# over under



## zachary (Dec 28, 2008)

i am looking to buy an over under shotgun for a hunting trip and want to know what a good well respected or reliable over under brand is. i was thinking one of the following:
CZ Mallard
or
Savage 512 gold wing. 
i would like to know personal problems people have had with them not just what they have heard. any advice on a decent over under for less than $600 will be appreciated also.

Thanks :beer:


----------



## southdakbearfan (Oct 11, 2004)

In your price range I would personally look for a used over/under of higher quality (Browning, Beretta, Ruger, etc). Even at that price range they will be hard to find and you may have to push a few hundred higher.

I have owned both cheap/inexpensive over/under shotguns when I didn't think I could afford more (mossberg and baikal) and what I would call the entry level of upper tier over/under like the citori and red label. I can tell you, I would have been much further off never buying the cheaper ones and waiting until I could move up.

If you hardly ever shoot, you may do fine but the more you shoot the more it shows on the inexpensive models I have been around. loose hinges, cracked stocks, firing/ejection issues, etc.

I have put over 10,000 rounds over the past 4 years through my citori, its still shows no wear on the hinge and I have had no issues whatsoever at all. I also have a ruger red label I bought used that is still nice and tight that has been fired a ton. The citori is my everything shotgun now as it is a 3 1/2" 12 and it goes from trap to doves to pheasants to duck to geese.

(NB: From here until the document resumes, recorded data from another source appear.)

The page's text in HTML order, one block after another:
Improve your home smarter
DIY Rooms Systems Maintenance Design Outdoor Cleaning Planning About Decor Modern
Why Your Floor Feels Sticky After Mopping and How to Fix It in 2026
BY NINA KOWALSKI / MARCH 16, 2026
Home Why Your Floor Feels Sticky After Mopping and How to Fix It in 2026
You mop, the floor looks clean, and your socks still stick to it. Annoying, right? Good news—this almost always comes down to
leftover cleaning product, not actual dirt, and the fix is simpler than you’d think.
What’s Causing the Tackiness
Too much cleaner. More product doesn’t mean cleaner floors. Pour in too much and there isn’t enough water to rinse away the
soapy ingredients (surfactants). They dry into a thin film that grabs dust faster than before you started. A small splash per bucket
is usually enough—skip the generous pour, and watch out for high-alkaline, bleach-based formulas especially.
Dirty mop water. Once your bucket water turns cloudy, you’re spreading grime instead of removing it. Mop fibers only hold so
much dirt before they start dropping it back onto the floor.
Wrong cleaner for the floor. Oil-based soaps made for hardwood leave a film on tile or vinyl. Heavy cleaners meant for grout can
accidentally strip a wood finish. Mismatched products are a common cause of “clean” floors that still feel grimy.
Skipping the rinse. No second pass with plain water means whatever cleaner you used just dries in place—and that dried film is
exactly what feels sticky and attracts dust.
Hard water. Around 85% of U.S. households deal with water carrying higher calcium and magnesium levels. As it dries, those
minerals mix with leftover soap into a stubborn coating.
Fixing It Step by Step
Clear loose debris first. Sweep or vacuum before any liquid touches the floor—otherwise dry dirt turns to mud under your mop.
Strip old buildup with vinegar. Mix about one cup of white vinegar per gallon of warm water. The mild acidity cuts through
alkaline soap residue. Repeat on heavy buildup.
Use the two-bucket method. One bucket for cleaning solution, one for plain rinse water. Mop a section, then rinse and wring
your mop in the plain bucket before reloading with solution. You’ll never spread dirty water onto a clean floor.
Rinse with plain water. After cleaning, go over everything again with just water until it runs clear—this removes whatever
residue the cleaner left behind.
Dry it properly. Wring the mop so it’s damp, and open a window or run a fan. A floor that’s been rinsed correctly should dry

I can't say I have had any experience with the two brands you have listed so maybe they are a bit higher up on the quality level. But with over/under shotguns (as with most firearms and probably more-so with them) you get what you pay for.


----------



## Dick Monson (Aug 12, 2002)

I'd sure agree with the above statements. I shoot a BL-3 20 ga bought used and have had no issues with it. Also a Browning Citori Superlight Feather bought used and it is still as good as the day it was made. If you are looking for functional instead of looks, go used.


----------